Wilber's Excerpt C: The Ways Ware Are in This Together presents some new developments in his ideas that may resolve some of the issues discussed in this paper.

In most of his work, Wilber does not distinguish interior/exterior from inner/outer, and often describes the interior as inner and exterior as outer. For example, in Excerpt C he writes that his four quadrants

represent the inside and outside of the singular and the plural: hence, the four quadrants (subjective or "I," objective or "it," intersubjective or "we," and interobjective or "its").
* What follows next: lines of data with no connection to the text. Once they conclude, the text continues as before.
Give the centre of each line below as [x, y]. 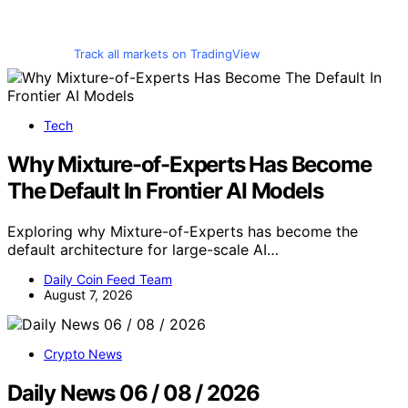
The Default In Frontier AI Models [165, 190]
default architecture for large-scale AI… [143, 249]
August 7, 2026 [88, 294]
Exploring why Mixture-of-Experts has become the [183, 231]
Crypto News [83, 353]
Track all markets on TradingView [167, 53]
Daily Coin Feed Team [108, 279]
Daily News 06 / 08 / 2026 [133, 393]
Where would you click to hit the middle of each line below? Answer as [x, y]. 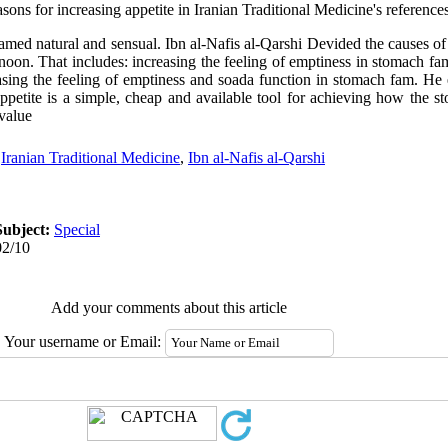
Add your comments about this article [168, 307]
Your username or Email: [84, 341]
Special [77, 229]
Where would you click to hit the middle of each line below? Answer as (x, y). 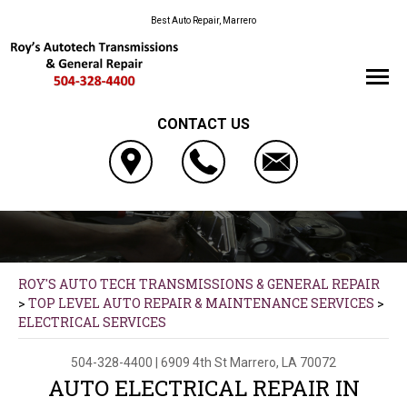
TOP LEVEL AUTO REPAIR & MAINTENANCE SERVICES (201, 303)
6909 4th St (194, 362)
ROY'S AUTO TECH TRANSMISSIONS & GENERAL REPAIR (199, 283)
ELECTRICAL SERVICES (92, 322)
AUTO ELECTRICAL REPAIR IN (203, 387)
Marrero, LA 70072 (283, 362)
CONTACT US (203, 124)
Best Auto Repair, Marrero (203, 20)
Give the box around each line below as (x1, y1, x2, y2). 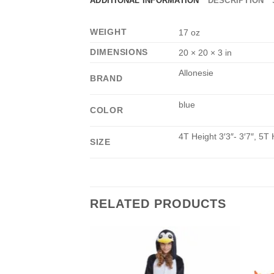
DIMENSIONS (90, 46, 149, 57)
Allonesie (179, 67, 214, 78)
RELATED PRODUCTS (90, 196, 226, 210)
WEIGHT (90, 26, 127, 37)
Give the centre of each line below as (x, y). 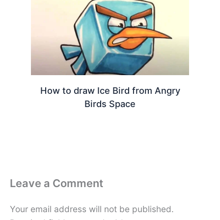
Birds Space (110, 103)
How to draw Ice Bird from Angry (110, 90)
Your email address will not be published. (92, 209)
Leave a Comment (56, 183)
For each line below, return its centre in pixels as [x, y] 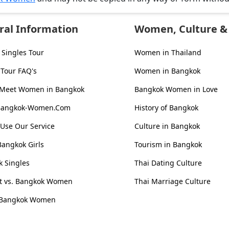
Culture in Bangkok [167, 126]
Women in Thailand [168, 53]
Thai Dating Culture [168, 163]
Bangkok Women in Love [176, 89]
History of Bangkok [166, 108]
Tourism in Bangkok [168, 145]
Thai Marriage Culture [172, 181]
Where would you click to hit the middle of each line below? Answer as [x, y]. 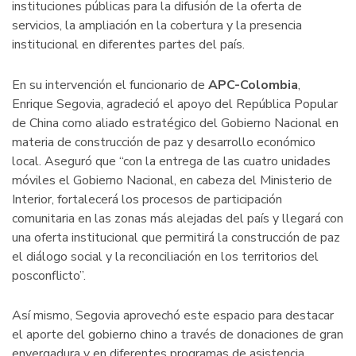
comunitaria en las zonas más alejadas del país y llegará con [178, 218]
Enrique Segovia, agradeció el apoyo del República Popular [175, 104]
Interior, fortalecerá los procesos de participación [147, 199]
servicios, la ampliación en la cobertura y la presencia [157, 26]
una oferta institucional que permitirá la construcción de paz [176, 237]
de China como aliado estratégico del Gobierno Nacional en [175, 123]
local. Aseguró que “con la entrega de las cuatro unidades [171, 161]
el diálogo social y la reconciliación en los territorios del [165, 256]
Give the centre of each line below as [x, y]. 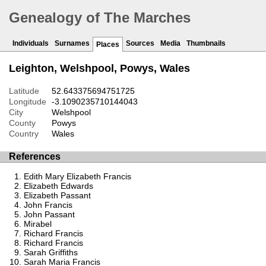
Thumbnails [206, 44]
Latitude [24, 91]
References [35, 157]
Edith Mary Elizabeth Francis [77, 176]
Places [108, 45]
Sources [140, 44]
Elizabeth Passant [57, 195]
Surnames [72, 44]
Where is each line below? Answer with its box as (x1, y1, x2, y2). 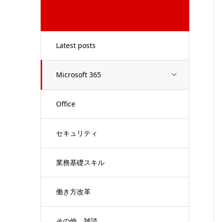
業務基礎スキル (56, 158, 105, 167)
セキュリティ (56, 128, 98, 138)
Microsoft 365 (56, 70, 101, 79)
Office (56, 99, 75, 109)
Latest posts (56, 41, 96, 50)
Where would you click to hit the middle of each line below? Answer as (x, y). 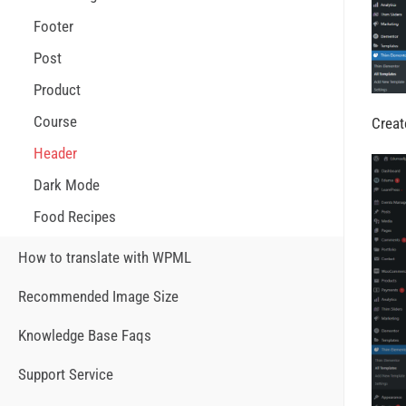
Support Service (66, 374)
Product (57, 90)
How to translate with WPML (105, 257)
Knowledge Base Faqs (85, 335)
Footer (53, 26)
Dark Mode (67, 185)
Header (55, 153)
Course (55, 121)
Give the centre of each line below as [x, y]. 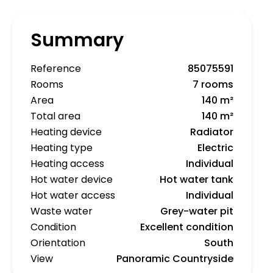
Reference [56, 69]
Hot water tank [197, 179]
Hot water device [72, 179]
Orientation [58, 243]
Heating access [67, 164]
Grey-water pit [197, 211]
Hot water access [73, 195]
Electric [215, 148]
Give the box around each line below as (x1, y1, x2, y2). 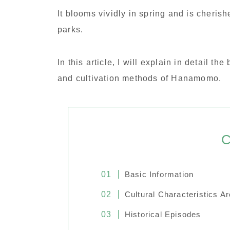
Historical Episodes (124, 210, 201, 219)
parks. (57, 25, 84, 34)
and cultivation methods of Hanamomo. (57, 74, 222, 83)
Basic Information (124, 170, 194, 179)
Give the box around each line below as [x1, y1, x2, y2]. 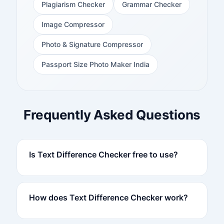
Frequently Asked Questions [23, 106, 201, 122]
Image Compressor [41, 19, 104, 28]
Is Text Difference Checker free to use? [28, 149, 178, 159]
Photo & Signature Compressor [41, 39, 143, 48]
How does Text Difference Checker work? [28, 192, 188, 202]
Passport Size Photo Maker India [41, 59, 149, 68]
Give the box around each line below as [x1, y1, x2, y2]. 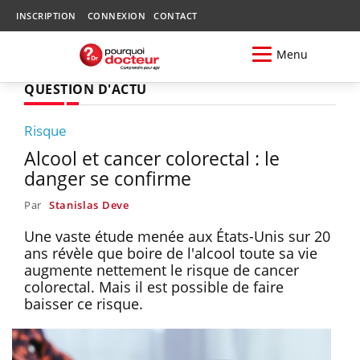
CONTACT [153, 10, 198, 22]
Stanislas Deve [48, 197, 129, 212]
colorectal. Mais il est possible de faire [24, 276, 284, 297]
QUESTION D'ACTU [24, 80, 147, 98]
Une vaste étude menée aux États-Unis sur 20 [24, 226, 330, 246]
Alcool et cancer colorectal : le [24, 145, 280, 171]
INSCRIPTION [16, 10, 76, 22]
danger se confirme [24, 165, 191, 191]
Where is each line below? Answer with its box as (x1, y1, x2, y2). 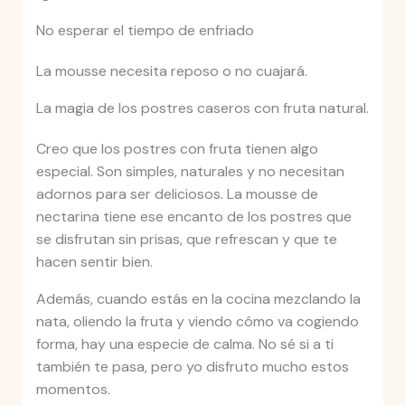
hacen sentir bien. (35, 252, 153, 272)
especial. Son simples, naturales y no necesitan (35, 162, 344, 182)
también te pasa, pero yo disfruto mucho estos (35, 357, 349, 377)
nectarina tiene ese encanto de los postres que (35, 207, 352, 227)
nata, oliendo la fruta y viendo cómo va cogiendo (35, 312, 359, 332)
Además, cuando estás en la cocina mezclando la (35, 289, 361, 309)
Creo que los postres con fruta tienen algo (35, 139, 318, 159)
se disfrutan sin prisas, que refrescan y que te (35, 230, 337, 250)
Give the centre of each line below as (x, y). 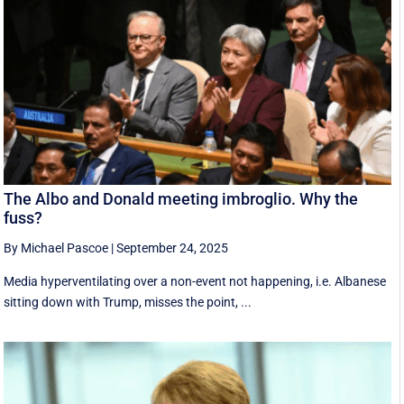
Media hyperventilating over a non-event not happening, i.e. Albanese (195, 282)
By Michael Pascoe (56, 248)
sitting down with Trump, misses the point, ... (128, 303)
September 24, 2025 (173, 248)
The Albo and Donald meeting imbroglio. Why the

Thus Wilber uses 'inside' here as a synonym with 'interior' and 'outside' as a synonym with 'exterior'. In recent work, however, he distinguishes the two. Even in this writing, however, he is not consistent with his terminology and this leads to considerable confusion. Only just a few paragraphs after the above passage, for example, Wilber distinguishes inner from interior and outer from exterior when he begins to talk about
what an "I" looks like from the inside and from the outside; what a "we" looks like from the inside and from the outside; and so on with an "it" and an "its.
Thus, Wilber now treats inside/outside as a distinction orthogonal to interior/exterior, producing what he calls "8 primal or indigenous perspectives that all holons have available to them." If this provides Wilber's model with a way to include the realities left out of his original AQAL map, many of the above objections could be resolved.